8 Lessons My Baby With Down Syndrome Has Taught Me

On World Down Syndrome Day, a mom reflects on public life with baby Valentina.

March 21, 2013, 10:40 AM

March 21, 2012— -- What if I told you that I have a box containing the secrets to happiness? Its exterior, its wrapping, may look a bit different than other boxes you are used to seeing, but in the end it's a box like any other. What if I told you that its contents, will change your life forever in the most beautiful ways?

Would you get close to the box? Would you open it?

Since many people are unfamiliar with this box they might hesitate to look inside, missing out on the best experiences of their lives without ever knowing it.

That was my case with Down syndrome (DS) before September 16, 2011. That Friday afternoon, my daughter Valentina Guerrero was born, and that's when I found out she came with a little something extra, an additional chromosome on the 21st pair. Up until that day, I had never even met anyone with trisomy 21, or Down syndrome.
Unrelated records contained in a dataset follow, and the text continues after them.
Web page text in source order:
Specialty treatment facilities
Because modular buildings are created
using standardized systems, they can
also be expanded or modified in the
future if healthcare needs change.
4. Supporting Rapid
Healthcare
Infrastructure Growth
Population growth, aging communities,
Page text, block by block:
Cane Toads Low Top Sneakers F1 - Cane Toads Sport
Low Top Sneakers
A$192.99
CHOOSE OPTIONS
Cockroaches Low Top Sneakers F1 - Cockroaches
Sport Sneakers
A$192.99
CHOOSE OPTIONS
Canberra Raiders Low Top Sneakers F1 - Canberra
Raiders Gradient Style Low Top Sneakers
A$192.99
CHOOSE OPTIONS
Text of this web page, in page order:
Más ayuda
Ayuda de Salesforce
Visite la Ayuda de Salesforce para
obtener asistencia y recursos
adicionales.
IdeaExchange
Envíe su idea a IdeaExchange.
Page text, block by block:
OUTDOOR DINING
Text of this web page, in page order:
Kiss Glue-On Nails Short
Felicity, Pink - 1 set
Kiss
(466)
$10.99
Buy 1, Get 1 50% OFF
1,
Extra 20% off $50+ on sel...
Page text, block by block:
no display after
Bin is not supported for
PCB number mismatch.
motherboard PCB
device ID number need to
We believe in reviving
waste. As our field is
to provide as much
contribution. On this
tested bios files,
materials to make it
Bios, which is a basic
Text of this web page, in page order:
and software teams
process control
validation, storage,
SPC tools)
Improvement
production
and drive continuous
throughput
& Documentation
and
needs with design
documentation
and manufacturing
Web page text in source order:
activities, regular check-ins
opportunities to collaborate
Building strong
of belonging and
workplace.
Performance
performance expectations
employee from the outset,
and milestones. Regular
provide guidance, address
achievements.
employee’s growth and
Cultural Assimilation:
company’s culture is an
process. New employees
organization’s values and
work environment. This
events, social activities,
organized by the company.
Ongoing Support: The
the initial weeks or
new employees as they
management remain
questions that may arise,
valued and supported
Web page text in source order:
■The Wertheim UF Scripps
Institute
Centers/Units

I was very ignorant about the condition, which led me to a state of shock for a few weeks after her birth. Until then, all I had heard or read focused on the limitations of people with Down syndrome (which at this point are less and less)--I only knew the box looked different on the outside.
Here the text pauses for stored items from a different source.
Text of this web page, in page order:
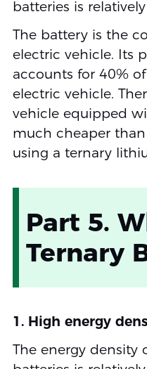
batteries is
The battery is the
electric vehicle. Its
accounts for 40%
electric vehicle.
vehicle equipped
much cheaper
using a ternary
Part 5.
Ternary
1. High energy
The energy density
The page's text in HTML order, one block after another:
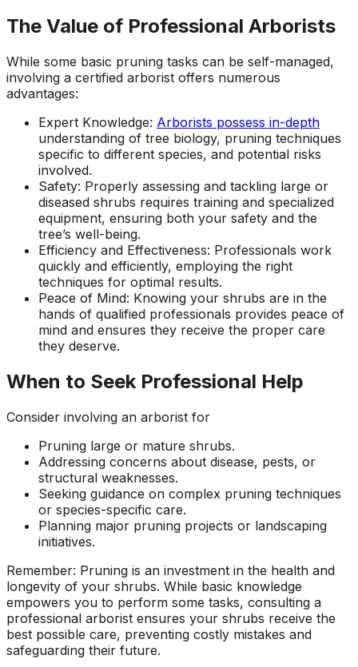
The Value of Professional Arborists
While some basic pruning tasks can be self-managed,
involving a certified arborist offers numerous
advantages:
Expert Knowledge: Arborists possess in-depth
understanding of tree biology, pruning techniques
specific to different species, and potential risks
involved.
Safety: Properly assessing and tackling large or
diseased shrubs requires training and specialized
equipment, ensuring both your safety and the
tree’s well-being.
Efficiency and Effectiveness: Professionals work
quickly and efficiently, employing the right
techniques for optimal results.
Peace of Mind: Knowing your shrubs are in the
hands of qualified professionals provides peace of
mind and ensures they receive the proper care
they deserve.
When to Seek Professional Help
Consider involving an arborist for
Pruning large or mature shrubs.
Addressing concerns about disease, pests, or
structural weaknesses.
Seeking guidance on complex pruning techniques
or species-specific care.
Planning major pruning projects or landscaping
initiatives.
Remember: Pruning is an investment in the health and
longevity of your shrubs. While basic knowledge
empowers you to perform some tasks, consulting a
professional arborist ensures your shrubs receive the
best possible care, preventing costly mistakes and
safeguarding their future.
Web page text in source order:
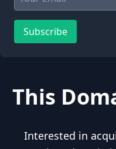
Subscribe
This
Interested in
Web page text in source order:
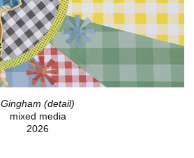
Gingham (detail)
mixed media
2026
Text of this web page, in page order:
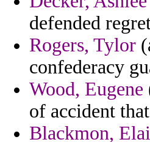
defended
Rogers, Tylor
confederacy
Wood, Eugene
of accident
Blackmon,
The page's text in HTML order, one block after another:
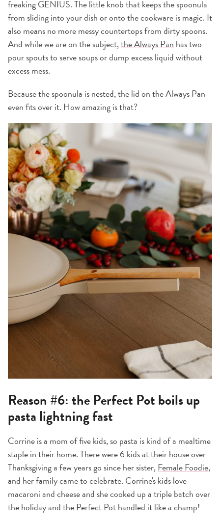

Little by little, with some research and the support of good friends, family and organizations, I started understanding that people with DS are capable of living a pretty independent life and achieving great things. The similarities of a person with DS and a typical person are far greater than the differences.

What nobody told me is that people with trisomy 21 are incredibly evolved on a spiritual level. With every day actions I see how they take on challenges with a different attitude than most people, and their view of life is very positive. If we all had an ounce of their bright disposition, the world would be a much better place.
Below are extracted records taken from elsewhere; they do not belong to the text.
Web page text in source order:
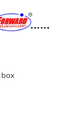
box
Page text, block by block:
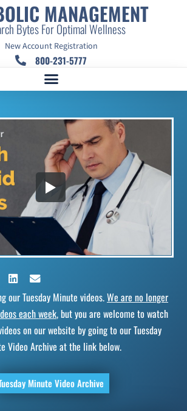
MANAGEMENT
Bytes For Optimal Wellness
New Account Registration
800-231-5777
our Tuesday Minute videos.We are no longer
each week, but you are welcome to watch
on our website by going to our Tuesday
Video Archive at the link below.
Minute Video Archive
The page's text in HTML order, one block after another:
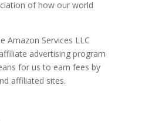
of how our world
Amazon Services LLC
advertising program
for us to earn fees by
affiliated sites.
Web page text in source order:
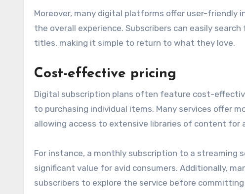
Moreover, many digital platforms offer user-friendly
the overall experience. Subscribers can easily
titles, making it simple to return to what they love.
Cost-effective pricing
Digital subscription plans often feature cost-
to purchasing individual items. Many services offer
allowing access to extensive libraries of content for
For instance, a monthly subscription to a streaming
significant value for avid consumers. Additionally,
subscribers to explore the service before committing
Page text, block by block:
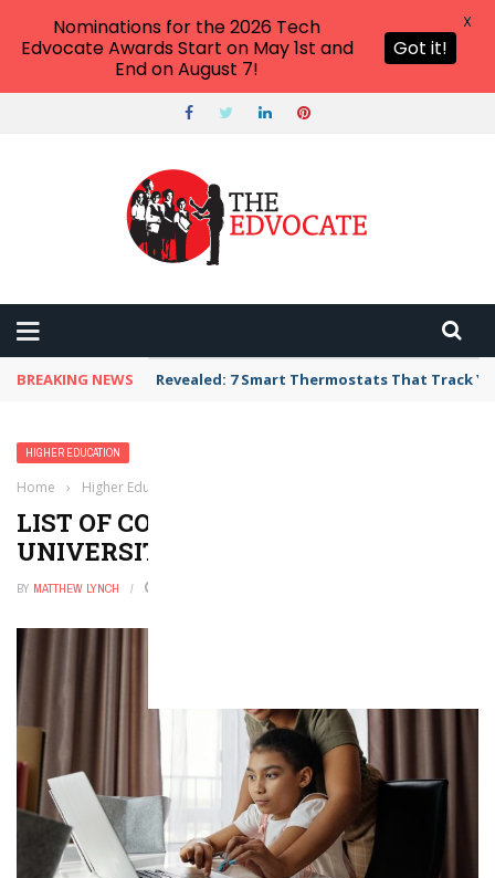
BREAKING NEWS Unbelievable: AI Scams Are Now Hitting
HIGHER EDUCATION
Home › Higher Education
LIST OF COLLEGES AND
UNIVERSITIES IN IDAHO
BY MATTHEW LYNCH
Nominations for the 2026 Tech
Edvocate Awards Start on May 1st and
End on August 7!
Got it!
X
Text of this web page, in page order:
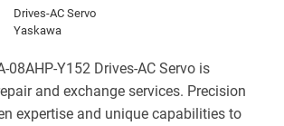
Drives-AC Servo
Yaskawa
08AHP-Y152 Drives-AC Servo is
and exchange services. Precision
expertise and unique capabilities to
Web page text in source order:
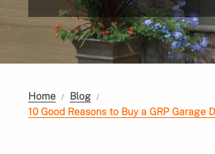
Home
Blog
10 Good Reasons to Buy a GRP Garage
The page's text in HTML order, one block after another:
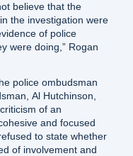
believe that the
the investigation were
of police
were doing,” Rogan
police ombudsman
Al Hutchinson,
of an
and focused
to state whether
of involvement and
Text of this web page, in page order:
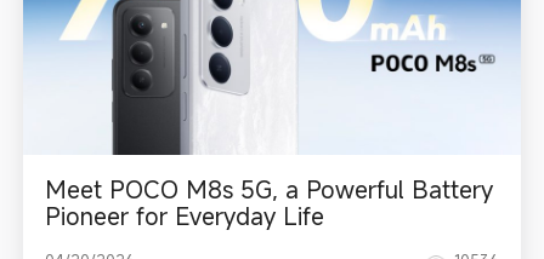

When my daughter was born my mother started pointing out things that Valentina does that most typical individuals don't do, especially at such a young age, and I realized why she is so special, not because of her condition, but because she can teach me much more than I will ever teach her. I consider Valentina my guru, who by example has taught me the keys to a full life:

1. Persevere no matter what: Since she was 3 months old, Valentina has been working hard every weekday morning to achieve her goals which went from lifting up her neck, to sitting, crawling and now walking. She gives her best effort and always with a smile.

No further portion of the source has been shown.